It’s useful to know how to use an auto finance calculator when you plan to buy a car. Fortunately auto finance calculators are not that difficult to figure out.
For example, the Affordability Calculator at Santander Consumer USA (SC) requires only four steps: Desired monthly payment, financing term, annual percentage interest rate (APR) and down payment.
The simplest way to start filling in the blanks is by applying something like the 20/4/10 rule long recommended by financial experts – 20 percent down payment (and/or trade-in), four-year term, payments no more than 10 percent of your household’s gross annual income.
Step 1: Desired monthly payment
For example, if your household earns $60,000 in gross income, about the national average, 10 percent would be $6,000. Divide that by 12 months and your “desired monthly payment” would be $500.
There are more complicated ways to determine the desired monthly payment, but they also are likely to be more precise. That includes tools such as the simple SC Budget Calculator or more detailed household finance calculators at SmartAsset, FinancialMentor, Calculator.me and Kiplinger.com.
This probably is the most difficult step in the process, depending on how hard you work the numbers.
Step 2: Financing term
Financial experts using the 20/4/10 rule recommend a financing term of no more than four or five years, but you’ll need to translate that to months for the SC calculator – and most others. That means you would be financing your vehicle purchase for 48 or 60 months.
Longer than that and you may be looking at a vehicle that you really cannot afford, even if you’ve worked it out with a lender so that your monthly payments are about the same.
Step 3: Annual percentage rate
Next, you’ll need the average interest rate based on your credit score or other qualifying factors.
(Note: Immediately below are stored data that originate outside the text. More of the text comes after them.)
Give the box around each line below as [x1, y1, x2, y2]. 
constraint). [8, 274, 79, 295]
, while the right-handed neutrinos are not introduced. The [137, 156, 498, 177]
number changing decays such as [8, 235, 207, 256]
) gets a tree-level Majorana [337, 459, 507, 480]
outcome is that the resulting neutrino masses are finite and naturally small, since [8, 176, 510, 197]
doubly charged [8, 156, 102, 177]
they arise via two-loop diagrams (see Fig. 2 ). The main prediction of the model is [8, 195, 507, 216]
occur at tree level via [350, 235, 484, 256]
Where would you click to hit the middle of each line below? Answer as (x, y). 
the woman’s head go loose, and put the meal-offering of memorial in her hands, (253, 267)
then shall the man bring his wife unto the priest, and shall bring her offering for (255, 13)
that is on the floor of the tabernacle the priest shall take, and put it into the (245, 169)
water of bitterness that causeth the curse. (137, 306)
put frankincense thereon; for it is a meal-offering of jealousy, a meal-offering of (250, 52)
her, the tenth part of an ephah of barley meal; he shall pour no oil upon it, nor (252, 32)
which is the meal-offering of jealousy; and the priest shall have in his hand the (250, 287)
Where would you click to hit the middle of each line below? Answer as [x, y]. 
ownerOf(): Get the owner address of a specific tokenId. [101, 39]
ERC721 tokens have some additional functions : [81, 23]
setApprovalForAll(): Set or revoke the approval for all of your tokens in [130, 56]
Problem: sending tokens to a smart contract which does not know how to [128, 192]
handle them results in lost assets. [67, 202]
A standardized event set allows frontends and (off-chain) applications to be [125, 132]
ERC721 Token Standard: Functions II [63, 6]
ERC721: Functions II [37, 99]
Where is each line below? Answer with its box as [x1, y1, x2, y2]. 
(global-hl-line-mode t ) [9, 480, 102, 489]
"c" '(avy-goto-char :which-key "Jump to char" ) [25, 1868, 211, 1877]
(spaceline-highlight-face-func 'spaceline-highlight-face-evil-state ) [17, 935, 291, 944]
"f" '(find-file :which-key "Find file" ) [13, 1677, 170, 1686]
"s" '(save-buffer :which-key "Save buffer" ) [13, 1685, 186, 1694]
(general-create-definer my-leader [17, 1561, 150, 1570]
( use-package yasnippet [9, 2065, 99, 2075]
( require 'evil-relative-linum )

NerdWallet’s car payment calculator suggests an average 4.56 percent interest rate on a new vehicle for a borrower with a credit score of around 700, which is considered “prime.”
Enter that interest rate – or another based on the NerdWallet credit score ranges – into the SC Affordability Calculator under APR and you’re almost done determining how much car you can afford.
Step 4: Down payment
The dollar figure in the final blank depends on what you’re willing or can afford to spend on a down payment for your vehicle – remember, 20/4/10 suggests 20 percent. In other words, a $40,000 vehicle would call for an $8,000 down payment, a $30,000 vehicle would require a $6,000 down payment and a $20,000 vehicle would involve a $4,000 down payment.
However, 20/4/10 isn’t really a rule, but a recommendation by financial experts aimed at helping you avoid trouble while still getting the vehicle you need.
The bottom line
So, let’s say you have concluded that you can afford a $500 monthly payment, can afford a down payment of $4,000, and want to finance the vehicle for 48 months (four years) at 4.56 percent. That means you could afford a vehicle priced around $25,900, not including taxes and fees.
Finance the purchase for 60 months and you could afford a vehicle priced at about $30,800.
Stretch the same payments to 72 months and you may afford a $35,450 vehicle, while 84-month financing could enable the purchase of a $39,900 vehicle, neither of which is recommended by experts.
But the calculator enables you to play with the numbers – monthly payment, term and down payment – until you find a combination that will work best for you.
An auto finance calculator may be the simplest way to fill in the blanks on your vehicle purchase.
These statements are informational suggestions only and should not be construed as legal, accounting or professional advice, nor are they intended as a substitute for legal or professional guidance.
Santander Consumer USA is not a credit counseling service and makes no representations about the responsible use of or restoration of consumer credit.